Food production is responsible for one-quarter of the world’s greenhouse gas (GHG) emissions. When it comes to tackling climate change, the impact of food production and the low carbon transformation we must enact is often forgotten in the discussion.

A key part of any solution has to involve engineers and producers working hand-in-hand to apply the principles of the circular economy to the business of food production.

Urban farming

Urban farming shows great potential in reducing the distance food covers in reaching consumers. With the UN predicting that two-thirds of the world’s population will live in cities by 2050, it will be more important than ever to ensure people are close to their source of food, and that disadvantaged urban communities have easier access to fresh produce.

Not only do successful initiatives reduce food miles but, with some skilled engineering, they also decrease water use and produce proportionately higher yields from smaller units of land than conventional agriculture.

And, as tightly controlled environments, you are able to collect large amounts of data on how plants react to different system inputs, climate conditions, nutrients, and stimuli.

In turn, those learnings can inform better decision-making elsewhere in production, leading to lower water, energy, and even pesticide use, and reduced costs as technologies improve and the economies of scale kick in. So, urban farming may not open the door but it can help us pick the lock.

Low carbon agriculture

While some of the lessons we’re already learning in urban farming are being applied today to low carbon initiatives, technology is also playing a part in some exciting projects that will radically reduce energy waste and introduce a genuine element of the circularity we need to see.
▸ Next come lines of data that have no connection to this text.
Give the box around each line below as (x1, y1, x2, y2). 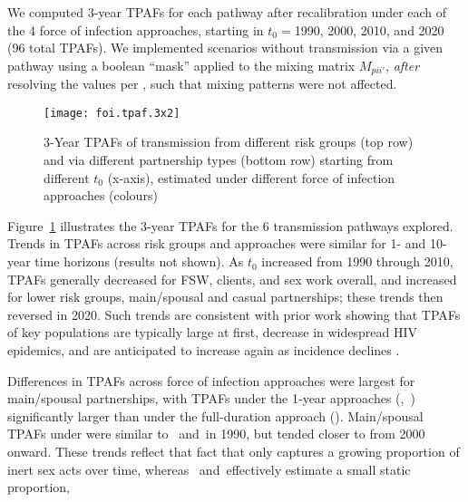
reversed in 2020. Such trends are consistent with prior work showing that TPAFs (7, 304, 461, 323)
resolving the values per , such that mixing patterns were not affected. (7, 74, 397, 93)
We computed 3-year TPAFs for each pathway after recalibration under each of (7, 3, 447, 21)
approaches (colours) (44, 186, 158, 205)
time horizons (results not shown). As (34, 252, 244, 271)
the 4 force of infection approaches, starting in (7, 20, 264, 39)
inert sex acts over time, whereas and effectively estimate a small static (7, 459, 411, 478)
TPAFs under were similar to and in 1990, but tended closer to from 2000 (7, 424, 425, 443)
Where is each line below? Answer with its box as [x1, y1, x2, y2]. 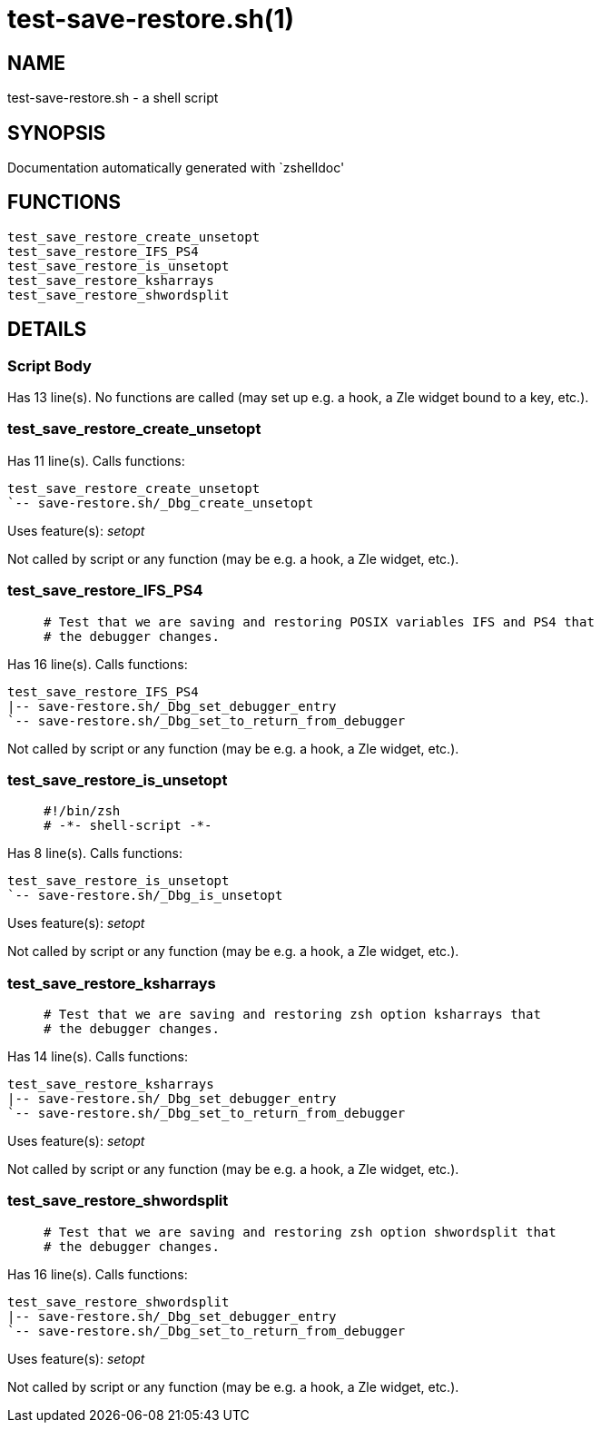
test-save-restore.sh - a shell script [7, 90, 219, 106]
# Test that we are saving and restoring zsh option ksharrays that [44, 1007, 541, 1022]
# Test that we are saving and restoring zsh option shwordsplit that [44, 1224, 557, 1239]
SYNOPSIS [7, 121, 106, 144]
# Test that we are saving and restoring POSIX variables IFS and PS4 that [44, 614, 595, 629]
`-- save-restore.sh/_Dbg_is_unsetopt [7, 888, 283, 903]
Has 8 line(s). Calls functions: [7, 845, 182, 862]
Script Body [7, 356, 92, 375]
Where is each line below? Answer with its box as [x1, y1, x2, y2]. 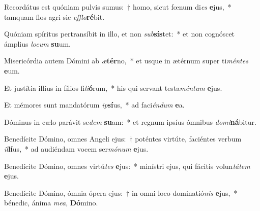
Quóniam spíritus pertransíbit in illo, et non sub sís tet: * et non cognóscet [4, 28, 235, 39]
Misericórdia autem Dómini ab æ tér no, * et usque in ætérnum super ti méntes [4, 55, 248, 66]
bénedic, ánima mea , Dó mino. [4, 197, 98, 208]
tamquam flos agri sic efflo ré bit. [4, 11, 105, 22]
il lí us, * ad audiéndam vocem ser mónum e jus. [4, 143, 149, 154]
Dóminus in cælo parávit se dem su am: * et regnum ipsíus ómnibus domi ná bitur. [4, 116, 256, 127]
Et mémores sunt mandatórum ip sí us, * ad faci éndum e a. [4, 99, 185, 110]
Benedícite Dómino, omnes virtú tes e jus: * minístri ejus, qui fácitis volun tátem [4, 160, 250, 171]

Heating a commercial greenhouse enables us to grow almost all year round, but this used to come at a significant cost until engineers were able to harness wastewater, heat energy, and CO2 from other industrial processes and use them to enhance greenhouse production.

Siting, for example, a sizeable greenhouse in close proximity to a water treatment plant has allowed a project to transfer heat in a closed-loop system to its own heat pumps and cut down its reliance on fossil fuels.

The same system powers those pumps using Combined Heat and Power units that also produce waste heat, along with CO2, both of which go back into the greenhouse to help boost plant growth.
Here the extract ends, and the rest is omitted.